What you have here is a rather difficult problem to find a general solution of.

One approach would be to compute all the slopes/intersects between all consecutive pairs of points, and then do cluster analysis on the intersepts:

slopes = diff(y)./diff(x);  
intersepts = y(1:end-1) - slopes.*x(1:end-1);

idx = kmeans(intersepts, 3);

x([idx; 3] == 2)  % the points with the intersepts closest to the linear one.

This requires the statistics toolbox (for kmeans). This is the best of all methods I tried, although the range of points found this way might have a few small holes in it; e.g., when the slopes of two points in the start and end range lie close to the slope of the line, these points will be detected as belonging to the line. This (and other factors) will require a bit more post-processing of the solution found this way.

Another approach (which I failed to construct successfully) is to do a linear fit in a loop, each time increasing the range of points from some point in the middle towards both of the endpoints, and see if the sum of the squared error remains small. This I gave up very quickly, because defining what “small” is is very subjective and must be done in some heuristic way.

I tried a more systematic and robust approach of the above:

function test

    %% example data
    slope = 2;
    intercept = 1.5;

    x = linspace(0.1, 5, 100).';

    y         = slope*x + intercept;
    y(1:12)   = log(x(1:12)) + y(12)-log(x(12));
    y(74:100) = y(74:100) + (x(74:100)-x(74)).^8;

    y = y + 0.2*randn(size(y));


    %% simple algorithm

    [X,fn] = fminsearch(@(ii)P(ii, x,y,intercept), [0.5 0.5])

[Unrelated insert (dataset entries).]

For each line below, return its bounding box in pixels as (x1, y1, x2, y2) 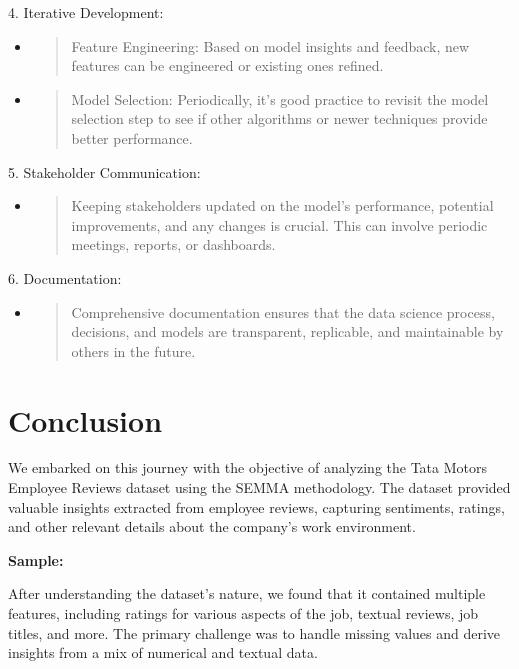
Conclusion (8, 399, 163, 440)
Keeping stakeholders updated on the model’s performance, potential (71, 195, 494, 216)
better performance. (71, 127, 193, 148)
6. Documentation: (8, 267, 122, 288)
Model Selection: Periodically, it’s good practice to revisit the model (71, 88, 489, 109)
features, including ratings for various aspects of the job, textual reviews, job (8, 603, 479, 623)
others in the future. (71, 340, 196, 361)
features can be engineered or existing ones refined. (71, 55, 384, 76)
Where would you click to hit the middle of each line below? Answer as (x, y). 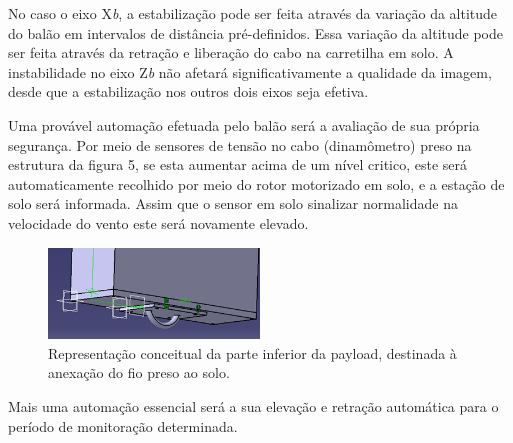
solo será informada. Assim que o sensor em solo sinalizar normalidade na (233, 203)
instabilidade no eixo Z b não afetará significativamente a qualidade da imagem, (250, 71)
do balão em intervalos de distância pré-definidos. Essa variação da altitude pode (255, 32)
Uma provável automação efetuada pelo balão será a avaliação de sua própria (244, 124)
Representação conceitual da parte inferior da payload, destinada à (252, 352)
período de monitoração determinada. (123, 425)
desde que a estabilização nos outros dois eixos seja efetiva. (188, 91)
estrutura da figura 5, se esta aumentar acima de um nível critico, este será (238, 164)
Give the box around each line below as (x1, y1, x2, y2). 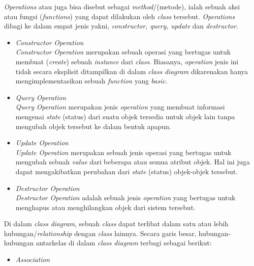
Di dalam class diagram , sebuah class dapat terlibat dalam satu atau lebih (4, 218, 228, 229)
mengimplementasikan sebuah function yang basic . (15, 76, 168, 86)
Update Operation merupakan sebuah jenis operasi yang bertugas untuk (15, 147, 231, 157)
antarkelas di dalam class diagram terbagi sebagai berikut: (35, 238, 212, 248)
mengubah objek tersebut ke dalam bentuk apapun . (15, 121, 171, 131)
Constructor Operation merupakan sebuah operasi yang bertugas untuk (15, 47, 231, 57)
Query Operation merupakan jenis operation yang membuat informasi (15, 102, 225, 112)
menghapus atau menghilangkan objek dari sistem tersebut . (15, 202, 195, 212)
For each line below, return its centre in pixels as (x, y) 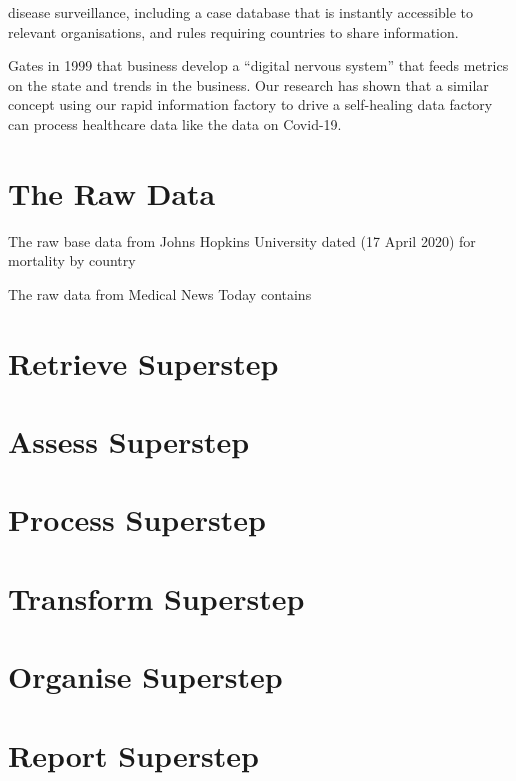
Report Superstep (133, 754)
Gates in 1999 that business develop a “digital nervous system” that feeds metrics (258, 65)
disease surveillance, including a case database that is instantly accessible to (241, 12)
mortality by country (72, 260)
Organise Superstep (145, 676)
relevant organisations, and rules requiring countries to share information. (233, 31)
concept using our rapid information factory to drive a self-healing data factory (250, 104)
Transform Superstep (156, 597)
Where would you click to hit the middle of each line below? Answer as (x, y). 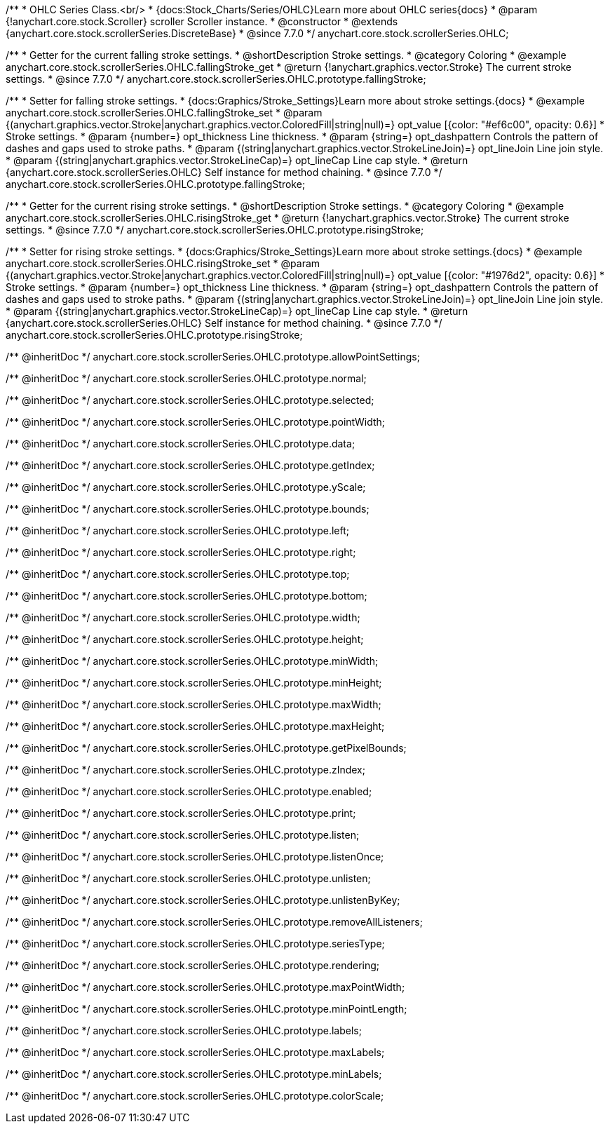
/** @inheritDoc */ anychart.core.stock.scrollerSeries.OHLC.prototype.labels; (184, 1030)
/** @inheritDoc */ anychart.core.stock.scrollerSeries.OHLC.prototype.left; (177, 530)
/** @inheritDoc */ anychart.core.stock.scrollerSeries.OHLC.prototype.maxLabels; (195, 1052)
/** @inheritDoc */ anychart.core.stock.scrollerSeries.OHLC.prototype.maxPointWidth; (205, 987)
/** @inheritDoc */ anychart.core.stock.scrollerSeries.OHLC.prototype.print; (181, 813)
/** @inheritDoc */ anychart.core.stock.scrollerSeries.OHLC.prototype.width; (183, 617)
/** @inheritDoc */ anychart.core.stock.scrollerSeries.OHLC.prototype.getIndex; (190, 465)
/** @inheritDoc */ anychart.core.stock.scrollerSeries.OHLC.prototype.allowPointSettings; (213, 357)
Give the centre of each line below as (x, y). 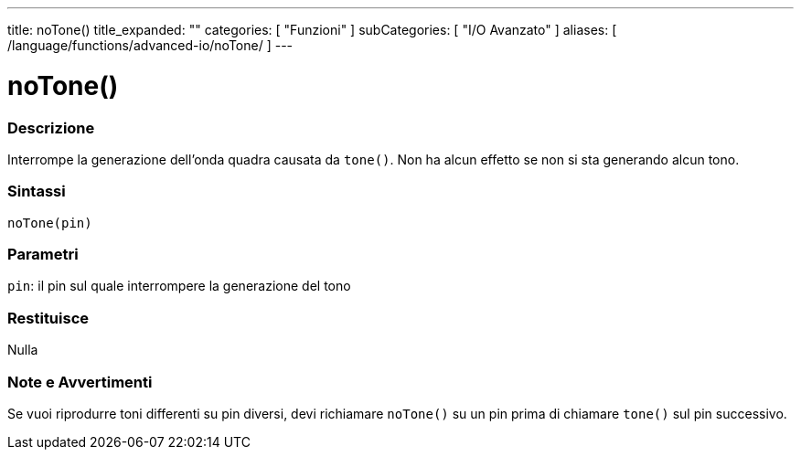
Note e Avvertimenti (80, 382)
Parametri (43, 254)
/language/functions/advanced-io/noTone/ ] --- (150, 45)
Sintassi (37, 191)
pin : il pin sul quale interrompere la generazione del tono (179, 286)
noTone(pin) (50, 223)
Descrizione (51, 128)
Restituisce (48, 318)
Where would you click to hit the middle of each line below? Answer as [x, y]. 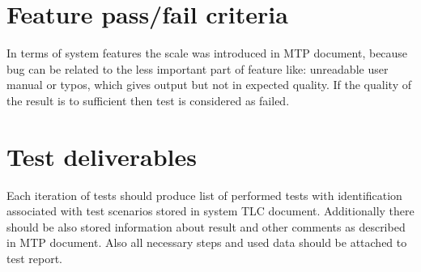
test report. [34, 258]
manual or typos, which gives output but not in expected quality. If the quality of [209, 85]
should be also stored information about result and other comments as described [206, 226]
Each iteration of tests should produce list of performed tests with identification [204, 195]
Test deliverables [102, 156]
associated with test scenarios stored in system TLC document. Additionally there [210, 211]
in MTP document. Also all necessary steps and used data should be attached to [207, 242]
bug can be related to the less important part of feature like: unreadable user [198, 68]
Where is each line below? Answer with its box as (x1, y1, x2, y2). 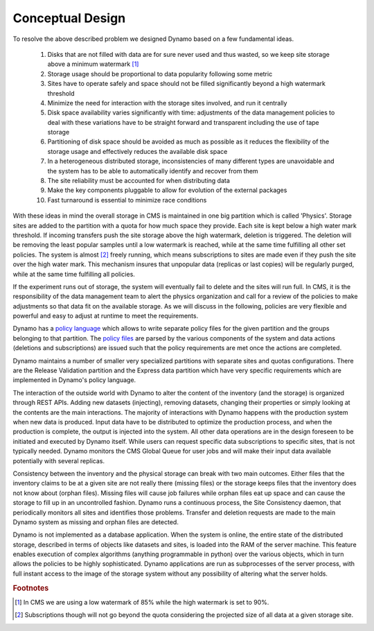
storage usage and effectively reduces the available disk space (47, 147, 228, 155)
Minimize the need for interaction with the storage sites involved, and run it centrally (47, 98, 287, 107)
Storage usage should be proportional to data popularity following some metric (47, 69, 273, 78)
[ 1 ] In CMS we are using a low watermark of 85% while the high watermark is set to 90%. (15, 598, 269, 606)
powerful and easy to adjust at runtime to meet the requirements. (12, 312, 199, 320)
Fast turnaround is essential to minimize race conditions (47, 196, 207, 204)
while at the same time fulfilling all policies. (12, 270, 135, 278)
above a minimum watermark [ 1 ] (47, 60, 139, 69)
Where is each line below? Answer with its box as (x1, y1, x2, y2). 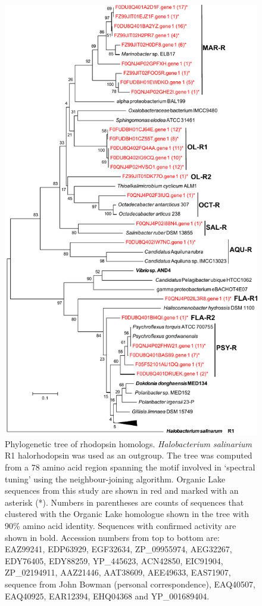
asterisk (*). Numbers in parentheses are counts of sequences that (5, 496, 244, 508)
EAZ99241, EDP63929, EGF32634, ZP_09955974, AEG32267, (5, 543, 232, 555)
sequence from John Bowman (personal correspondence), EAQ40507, (5, 577, 255, 590)
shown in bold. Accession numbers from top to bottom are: (5, 531, 220, 543)
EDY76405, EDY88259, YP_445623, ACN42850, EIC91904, (5, 554, 223, 567)
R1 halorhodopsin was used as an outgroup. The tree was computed (5, 449, 252, 462)
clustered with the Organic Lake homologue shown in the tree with (5, 507, 249, 520)
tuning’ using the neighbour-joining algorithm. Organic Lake (5, 472, 226, 485)
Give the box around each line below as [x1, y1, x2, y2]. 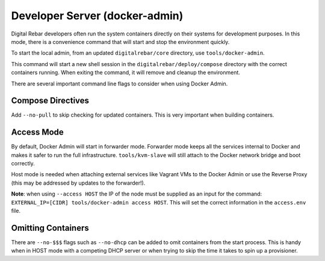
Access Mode [11, 127, 64, 138]
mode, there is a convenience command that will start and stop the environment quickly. [11, 38, 230, 45]
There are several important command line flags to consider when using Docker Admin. [11, 80, 228, 87]
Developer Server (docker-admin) [11, 9, 184, 22]
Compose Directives [11, 96, 90, 106]
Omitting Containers [11, 223, 90, 233]
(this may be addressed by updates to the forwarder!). [11, 179, 146, 186]
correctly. [11, 160, 36, 167]
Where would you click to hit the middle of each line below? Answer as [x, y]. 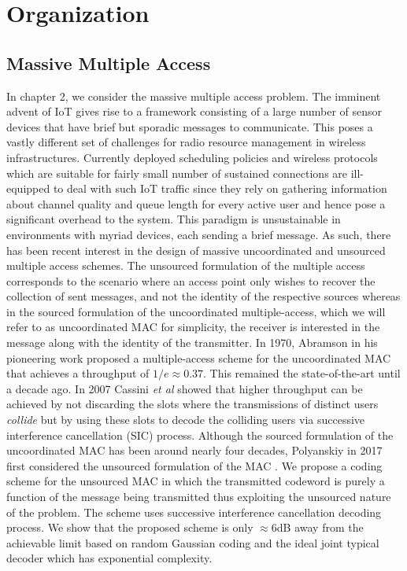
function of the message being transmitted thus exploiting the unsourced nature [199, 497]
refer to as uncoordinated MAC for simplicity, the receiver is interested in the [193, 327]
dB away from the [320, 527]
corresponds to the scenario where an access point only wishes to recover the [191, 280]
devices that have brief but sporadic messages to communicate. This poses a [190, 126]
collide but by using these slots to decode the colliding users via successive [186, 420]
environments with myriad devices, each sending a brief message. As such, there [199, 234]
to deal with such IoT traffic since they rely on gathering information [220, 188]
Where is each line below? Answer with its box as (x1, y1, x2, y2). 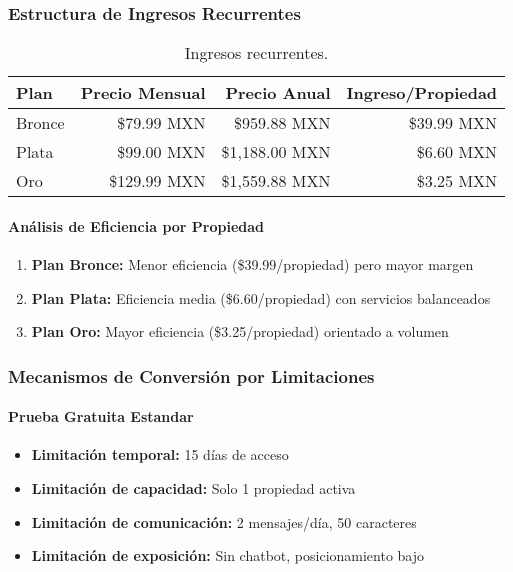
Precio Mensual (80, 81, 206, 105)
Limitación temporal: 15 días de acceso (31, 444, 289, 465)
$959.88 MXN (234, 111, 331, 135)
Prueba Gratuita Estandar (8, 406, 194, 427)
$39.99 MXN (408, 111, 498, 135)
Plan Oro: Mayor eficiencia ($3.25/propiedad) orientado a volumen (31, 321, 449, 342)
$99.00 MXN (117, 140, 206, 164)
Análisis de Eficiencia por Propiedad (8, 215, 265, 236)
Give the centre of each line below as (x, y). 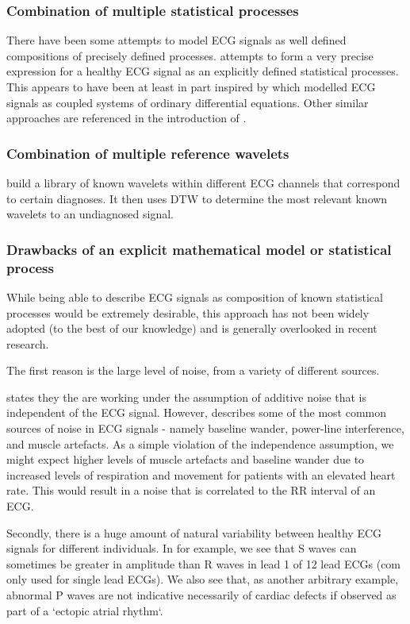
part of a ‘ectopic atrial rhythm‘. (85, 610)
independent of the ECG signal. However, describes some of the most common (197, 412)
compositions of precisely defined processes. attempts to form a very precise (190, 55)
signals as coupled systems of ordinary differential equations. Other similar (188, 102)
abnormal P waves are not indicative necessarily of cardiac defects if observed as (201, 595)
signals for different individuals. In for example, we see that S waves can (182, 548)
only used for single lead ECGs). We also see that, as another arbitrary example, (203, 579)
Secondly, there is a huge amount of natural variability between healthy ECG (194, 532)
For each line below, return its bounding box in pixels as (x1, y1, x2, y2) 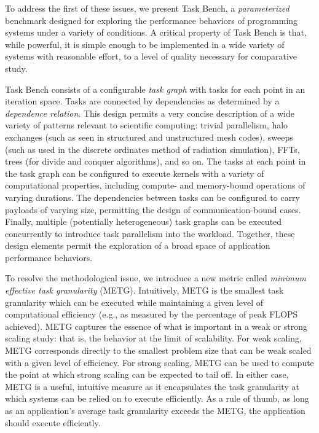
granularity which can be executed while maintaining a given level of (5, 295, 264, 308)
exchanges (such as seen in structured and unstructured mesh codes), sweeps (5, 130, 293, 143)
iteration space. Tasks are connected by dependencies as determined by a (5, 95, 280, 107)
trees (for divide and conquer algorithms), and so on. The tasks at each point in (5, 155, 306, 168)
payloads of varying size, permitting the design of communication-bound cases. (5, 203, 301, 216)
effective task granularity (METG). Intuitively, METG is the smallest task (5, 284, 284, 297)
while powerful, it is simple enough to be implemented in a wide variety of (5, 37, 285, 50)
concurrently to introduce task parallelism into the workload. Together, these (5, 227, 295, 240)
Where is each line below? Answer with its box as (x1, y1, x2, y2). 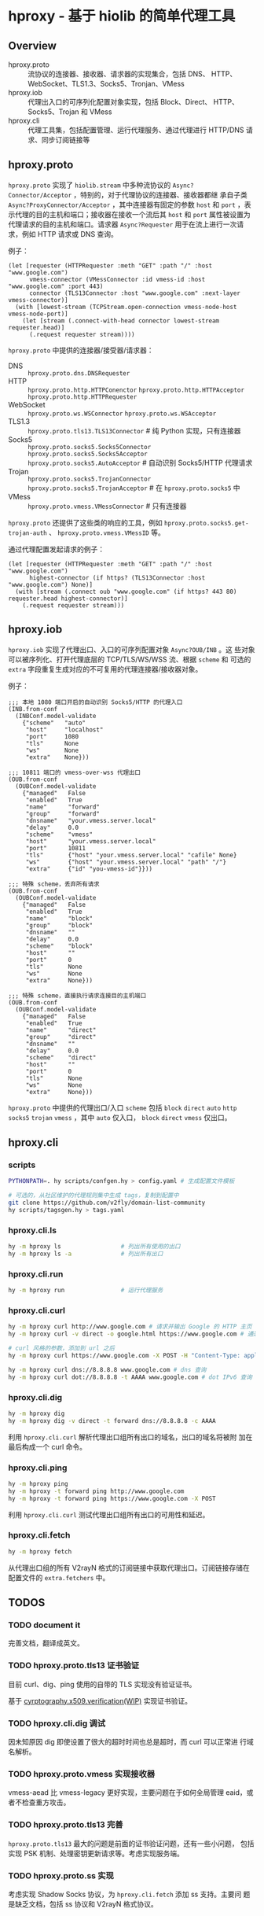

    [~,inds] = P(X, y,x,intercept)

end

function [C, inds] = P(ii, x,y,intercept)
% ii represents fraction of range from center to end,
% So ii lies between 0 and 1. 

    N = numel(x);
    n = round(N/2);  

    ii = round(ii*n);

    inds = min(max(1, n+(-ii(1):ii(2))), N);

    % Solve linear system with fixed intercept
    A = x(inds);
    b = y(inds) - intercept;

    % and return the sum of squared errors, divided by 
    % the number of points included in the set. This 
    % last step is required to prevent fminsearch from
    % reducing the set to 1 point (= minimum possible 
    % squared error). 
    C = sum(((A\b)*A - b).^2)/numel(inds);    

end

which only finds a rough approximation to the desired indices (12 and 74 in this example).

When fminsearch is run a few dozen times with random starting values (really just rand(1,2)), it gets more reliable, but I still wouln’t bet my life on it.

If you have the statistics toolbox, use the kmeans option.